→ Exercise description:
Write out, from the entries below, exactly the lines that run between the lines holding "layout : post [37, 19]" and "Video Demo [32, 554]", inclusive, and stop there.
==== Data for this task ====
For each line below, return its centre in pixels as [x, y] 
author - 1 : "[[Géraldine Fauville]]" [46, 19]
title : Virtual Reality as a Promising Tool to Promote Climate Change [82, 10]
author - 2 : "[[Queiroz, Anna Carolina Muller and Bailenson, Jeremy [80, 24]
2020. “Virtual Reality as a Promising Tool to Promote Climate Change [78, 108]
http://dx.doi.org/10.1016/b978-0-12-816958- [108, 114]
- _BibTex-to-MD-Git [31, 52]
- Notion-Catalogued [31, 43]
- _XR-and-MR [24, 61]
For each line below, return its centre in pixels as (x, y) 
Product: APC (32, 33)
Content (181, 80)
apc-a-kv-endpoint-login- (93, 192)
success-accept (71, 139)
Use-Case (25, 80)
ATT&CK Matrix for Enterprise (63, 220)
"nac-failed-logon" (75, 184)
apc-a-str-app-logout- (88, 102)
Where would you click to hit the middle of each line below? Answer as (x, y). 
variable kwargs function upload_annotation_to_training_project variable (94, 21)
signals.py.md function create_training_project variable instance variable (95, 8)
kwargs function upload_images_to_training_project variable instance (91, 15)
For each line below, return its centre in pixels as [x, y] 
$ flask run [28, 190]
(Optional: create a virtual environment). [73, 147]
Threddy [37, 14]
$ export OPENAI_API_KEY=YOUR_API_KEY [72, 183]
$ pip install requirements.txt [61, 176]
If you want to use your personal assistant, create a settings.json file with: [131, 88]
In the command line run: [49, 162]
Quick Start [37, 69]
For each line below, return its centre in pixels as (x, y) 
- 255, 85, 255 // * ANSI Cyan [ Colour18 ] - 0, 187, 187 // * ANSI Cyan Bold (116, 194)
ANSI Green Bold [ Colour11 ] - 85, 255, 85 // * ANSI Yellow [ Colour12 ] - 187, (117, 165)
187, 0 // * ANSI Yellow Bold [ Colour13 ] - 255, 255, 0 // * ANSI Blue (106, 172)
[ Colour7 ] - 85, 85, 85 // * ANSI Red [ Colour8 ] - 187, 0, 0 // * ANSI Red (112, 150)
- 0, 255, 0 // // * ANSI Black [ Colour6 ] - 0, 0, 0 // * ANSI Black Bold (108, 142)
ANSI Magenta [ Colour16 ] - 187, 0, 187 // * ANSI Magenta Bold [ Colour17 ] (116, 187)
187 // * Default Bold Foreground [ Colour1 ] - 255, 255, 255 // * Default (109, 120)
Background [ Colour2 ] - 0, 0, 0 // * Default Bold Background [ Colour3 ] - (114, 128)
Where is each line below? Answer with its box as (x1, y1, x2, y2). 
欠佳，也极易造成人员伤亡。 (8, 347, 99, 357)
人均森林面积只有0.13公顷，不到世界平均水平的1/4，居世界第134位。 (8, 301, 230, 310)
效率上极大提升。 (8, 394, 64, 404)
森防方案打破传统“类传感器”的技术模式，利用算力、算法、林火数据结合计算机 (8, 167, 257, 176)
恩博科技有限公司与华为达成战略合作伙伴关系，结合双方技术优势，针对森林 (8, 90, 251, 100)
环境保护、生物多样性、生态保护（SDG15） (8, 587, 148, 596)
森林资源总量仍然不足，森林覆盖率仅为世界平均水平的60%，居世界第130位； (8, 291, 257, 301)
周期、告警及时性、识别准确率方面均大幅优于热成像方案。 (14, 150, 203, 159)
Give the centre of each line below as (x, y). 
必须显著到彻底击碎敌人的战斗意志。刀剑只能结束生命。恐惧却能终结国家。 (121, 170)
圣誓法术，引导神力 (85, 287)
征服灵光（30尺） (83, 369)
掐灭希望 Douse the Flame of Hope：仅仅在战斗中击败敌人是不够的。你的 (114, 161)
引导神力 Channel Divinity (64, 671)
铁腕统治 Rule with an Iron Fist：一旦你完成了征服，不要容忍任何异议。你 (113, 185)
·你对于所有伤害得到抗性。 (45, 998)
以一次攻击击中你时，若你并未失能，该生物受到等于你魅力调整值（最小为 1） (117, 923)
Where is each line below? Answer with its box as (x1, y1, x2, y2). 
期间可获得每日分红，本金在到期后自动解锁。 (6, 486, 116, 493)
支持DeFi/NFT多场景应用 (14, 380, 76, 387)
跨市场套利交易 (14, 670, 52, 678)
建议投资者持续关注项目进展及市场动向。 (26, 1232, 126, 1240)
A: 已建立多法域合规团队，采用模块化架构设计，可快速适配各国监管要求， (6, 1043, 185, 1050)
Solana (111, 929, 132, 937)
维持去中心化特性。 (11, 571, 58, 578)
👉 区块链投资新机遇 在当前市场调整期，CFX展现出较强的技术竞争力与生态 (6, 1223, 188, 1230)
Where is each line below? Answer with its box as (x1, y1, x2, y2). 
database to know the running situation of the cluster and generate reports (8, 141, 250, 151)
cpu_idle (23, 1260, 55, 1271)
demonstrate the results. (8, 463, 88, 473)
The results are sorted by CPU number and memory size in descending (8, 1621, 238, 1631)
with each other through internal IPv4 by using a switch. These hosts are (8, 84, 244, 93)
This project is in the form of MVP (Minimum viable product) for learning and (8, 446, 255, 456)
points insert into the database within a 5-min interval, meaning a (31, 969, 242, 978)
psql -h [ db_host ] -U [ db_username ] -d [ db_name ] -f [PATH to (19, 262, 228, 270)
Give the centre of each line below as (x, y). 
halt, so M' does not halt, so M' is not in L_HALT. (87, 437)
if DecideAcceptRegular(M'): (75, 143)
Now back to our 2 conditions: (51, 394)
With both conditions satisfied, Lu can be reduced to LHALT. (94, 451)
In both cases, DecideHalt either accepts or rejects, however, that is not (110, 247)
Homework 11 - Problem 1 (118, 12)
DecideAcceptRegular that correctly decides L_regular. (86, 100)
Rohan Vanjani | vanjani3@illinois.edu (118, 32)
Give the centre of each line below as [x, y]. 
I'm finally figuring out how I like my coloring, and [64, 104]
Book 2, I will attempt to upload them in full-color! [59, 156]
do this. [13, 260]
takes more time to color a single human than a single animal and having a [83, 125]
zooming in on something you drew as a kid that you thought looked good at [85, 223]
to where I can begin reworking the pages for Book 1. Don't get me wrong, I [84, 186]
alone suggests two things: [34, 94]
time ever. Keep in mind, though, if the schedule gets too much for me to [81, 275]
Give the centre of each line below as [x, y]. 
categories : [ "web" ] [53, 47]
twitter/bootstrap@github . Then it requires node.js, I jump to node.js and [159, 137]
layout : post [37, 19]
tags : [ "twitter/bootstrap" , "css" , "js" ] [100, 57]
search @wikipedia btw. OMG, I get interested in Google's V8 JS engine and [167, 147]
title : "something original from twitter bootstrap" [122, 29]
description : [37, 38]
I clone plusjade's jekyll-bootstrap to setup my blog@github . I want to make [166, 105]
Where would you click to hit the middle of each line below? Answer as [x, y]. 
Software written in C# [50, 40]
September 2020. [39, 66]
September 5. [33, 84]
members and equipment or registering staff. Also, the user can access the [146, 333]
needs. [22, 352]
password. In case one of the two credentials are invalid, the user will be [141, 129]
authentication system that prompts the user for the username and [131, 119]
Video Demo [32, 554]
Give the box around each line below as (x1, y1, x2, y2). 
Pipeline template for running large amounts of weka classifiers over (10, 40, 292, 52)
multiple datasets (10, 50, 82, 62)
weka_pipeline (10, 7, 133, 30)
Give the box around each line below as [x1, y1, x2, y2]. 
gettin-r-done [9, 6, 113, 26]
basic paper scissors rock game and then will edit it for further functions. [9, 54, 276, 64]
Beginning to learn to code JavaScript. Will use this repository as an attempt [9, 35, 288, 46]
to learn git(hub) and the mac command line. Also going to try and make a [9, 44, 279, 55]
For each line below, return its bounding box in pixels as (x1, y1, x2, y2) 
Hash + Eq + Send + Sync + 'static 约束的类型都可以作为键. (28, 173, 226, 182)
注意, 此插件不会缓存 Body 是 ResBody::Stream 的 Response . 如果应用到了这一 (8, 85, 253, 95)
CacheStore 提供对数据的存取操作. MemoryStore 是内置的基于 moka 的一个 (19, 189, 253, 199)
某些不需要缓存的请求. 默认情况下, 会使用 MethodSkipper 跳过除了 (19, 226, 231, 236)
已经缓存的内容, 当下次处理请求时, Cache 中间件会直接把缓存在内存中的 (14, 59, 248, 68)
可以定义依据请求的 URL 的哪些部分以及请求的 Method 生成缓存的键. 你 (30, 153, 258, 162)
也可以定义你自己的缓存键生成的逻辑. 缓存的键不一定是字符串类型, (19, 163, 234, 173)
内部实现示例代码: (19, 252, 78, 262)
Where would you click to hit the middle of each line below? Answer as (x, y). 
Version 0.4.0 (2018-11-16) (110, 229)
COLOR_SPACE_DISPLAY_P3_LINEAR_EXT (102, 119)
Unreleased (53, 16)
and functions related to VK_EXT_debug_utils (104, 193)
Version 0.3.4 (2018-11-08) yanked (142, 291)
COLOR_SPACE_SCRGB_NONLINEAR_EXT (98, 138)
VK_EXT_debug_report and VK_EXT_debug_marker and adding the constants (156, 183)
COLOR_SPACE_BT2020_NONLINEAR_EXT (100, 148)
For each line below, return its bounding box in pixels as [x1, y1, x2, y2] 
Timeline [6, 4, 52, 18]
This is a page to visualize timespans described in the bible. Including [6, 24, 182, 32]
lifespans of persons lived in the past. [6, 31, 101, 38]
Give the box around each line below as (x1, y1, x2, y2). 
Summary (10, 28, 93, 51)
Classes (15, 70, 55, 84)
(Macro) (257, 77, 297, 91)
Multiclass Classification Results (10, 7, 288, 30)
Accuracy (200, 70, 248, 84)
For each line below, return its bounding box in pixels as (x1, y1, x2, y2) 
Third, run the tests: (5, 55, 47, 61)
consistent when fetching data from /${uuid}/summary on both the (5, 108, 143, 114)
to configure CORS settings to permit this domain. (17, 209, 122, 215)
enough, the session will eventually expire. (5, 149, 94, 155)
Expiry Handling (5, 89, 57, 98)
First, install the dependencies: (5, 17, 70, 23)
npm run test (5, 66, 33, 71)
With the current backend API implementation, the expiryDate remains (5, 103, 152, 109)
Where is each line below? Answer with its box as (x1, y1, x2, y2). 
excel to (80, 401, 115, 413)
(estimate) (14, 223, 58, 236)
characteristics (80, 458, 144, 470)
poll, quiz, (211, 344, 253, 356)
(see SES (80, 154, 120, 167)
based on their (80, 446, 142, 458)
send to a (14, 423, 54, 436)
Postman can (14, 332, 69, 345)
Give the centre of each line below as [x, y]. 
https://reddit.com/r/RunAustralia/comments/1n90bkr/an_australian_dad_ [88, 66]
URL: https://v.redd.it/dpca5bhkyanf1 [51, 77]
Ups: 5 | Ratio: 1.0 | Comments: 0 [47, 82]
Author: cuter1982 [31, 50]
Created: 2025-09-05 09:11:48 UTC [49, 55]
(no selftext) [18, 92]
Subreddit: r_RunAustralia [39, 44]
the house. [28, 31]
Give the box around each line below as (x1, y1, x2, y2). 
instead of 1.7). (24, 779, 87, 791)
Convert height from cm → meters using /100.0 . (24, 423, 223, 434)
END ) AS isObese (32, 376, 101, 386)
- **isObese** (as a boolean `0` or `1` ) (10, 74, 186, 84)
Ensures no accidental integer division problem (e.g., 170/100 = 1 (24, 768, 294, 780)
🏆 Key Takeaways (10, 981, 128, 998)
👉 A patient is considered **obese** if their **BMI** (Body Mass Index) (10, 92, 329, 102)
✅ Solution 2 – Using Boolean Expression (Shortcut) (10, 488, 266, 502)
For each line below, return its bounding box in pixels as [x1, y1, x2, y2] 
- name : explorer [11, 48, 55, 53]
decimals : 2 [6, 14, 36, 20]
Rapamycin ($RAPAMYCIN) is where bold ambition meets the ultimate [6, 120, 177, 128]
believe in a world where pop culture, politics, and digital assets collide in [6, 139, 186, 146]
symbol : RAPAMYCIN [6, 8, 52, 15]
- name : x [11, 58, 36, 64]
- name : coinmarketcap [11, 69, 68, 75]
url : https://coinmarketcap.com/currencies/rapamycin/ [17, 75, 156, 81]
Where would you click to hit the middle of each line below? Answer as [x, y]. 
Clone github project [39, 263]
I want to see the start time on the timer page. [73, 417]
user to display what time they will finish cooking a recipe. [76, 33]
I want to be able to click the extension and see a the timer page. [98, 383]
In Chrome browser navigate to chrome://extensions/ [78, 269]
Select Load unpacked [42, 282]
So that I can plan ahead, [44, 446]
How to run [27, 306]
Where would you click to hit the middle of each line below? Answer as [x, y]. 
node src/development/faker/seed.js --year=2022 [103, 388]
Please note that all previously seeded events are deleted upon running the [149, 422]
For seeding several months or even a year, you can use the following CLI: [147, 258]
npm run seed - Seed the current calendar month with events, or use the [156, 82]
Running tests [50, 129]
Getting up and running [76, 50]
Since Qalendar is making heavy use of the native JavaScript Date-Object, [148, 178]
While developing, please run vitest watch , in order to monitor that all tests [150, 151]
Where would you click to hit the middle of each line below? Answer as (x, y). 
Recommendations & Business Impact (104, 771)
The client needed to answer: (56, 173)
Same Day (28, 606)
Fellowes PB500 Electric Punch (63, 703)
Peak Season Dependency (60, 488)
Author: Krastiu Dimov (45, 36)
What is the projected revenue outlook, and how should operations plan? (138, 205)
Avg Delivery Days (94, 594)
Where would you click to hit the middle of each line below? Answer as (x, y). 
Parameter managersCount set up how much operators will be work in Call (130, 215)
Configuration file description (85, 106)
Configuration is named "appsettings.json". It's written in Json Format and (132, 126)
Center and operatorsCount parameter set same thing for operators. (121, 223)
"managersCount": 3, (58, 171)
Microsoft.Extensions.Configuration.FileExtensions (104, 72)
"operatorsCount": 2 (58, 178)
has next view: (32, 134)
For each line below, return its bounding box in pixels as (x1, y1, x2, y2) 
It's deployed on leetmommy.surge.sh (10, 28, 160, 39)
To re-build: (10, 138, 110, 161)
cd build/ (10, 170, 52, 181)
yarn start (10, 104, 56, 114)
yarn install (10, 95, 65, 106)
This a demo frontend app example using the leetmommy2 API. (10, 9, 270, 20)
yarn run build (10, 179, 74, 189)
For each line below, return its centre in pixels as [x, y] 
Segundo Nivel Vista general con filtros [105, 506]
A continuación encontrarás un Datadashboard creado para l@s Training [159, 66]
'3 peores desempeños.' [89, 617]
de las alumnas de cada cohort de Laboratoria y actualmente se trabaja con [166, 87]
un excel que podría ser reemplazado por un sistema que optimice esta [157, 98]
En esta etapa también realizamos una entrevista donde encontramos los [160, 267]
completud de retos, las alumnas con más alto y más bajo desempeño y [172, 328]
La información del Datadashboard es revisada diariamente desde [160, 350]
====
→ Answer to this task:
layout : post [37, 19]
tags : [ "twitter/bootstrap" , "css" , "js" ] [100, 57]
search @wikipedia btw. OMG, I get interested in Google's V8 JS engine and [167, 147]
title : "something original from twitter bootstrap" [122, 29]
description : [37, 38]
I clone plusjade's jekyll-bootstrap to setup my blog@github . I want to make [166, 105]
Where would you click to hit the middle of each line below? Answer as [x, y]. 
Software written in C# [50, 40]
September 2020. [39, 66]
September 5. [33, 84]
members and equipment or registering staff. Also, the user can access the [146, 333]
needs. [22, 352]
password. In case one of the two credentials are invalid, the user will be [141, 129]
authentication system that prompts the user for the username and [131, 119]
Video Demo [32, 554]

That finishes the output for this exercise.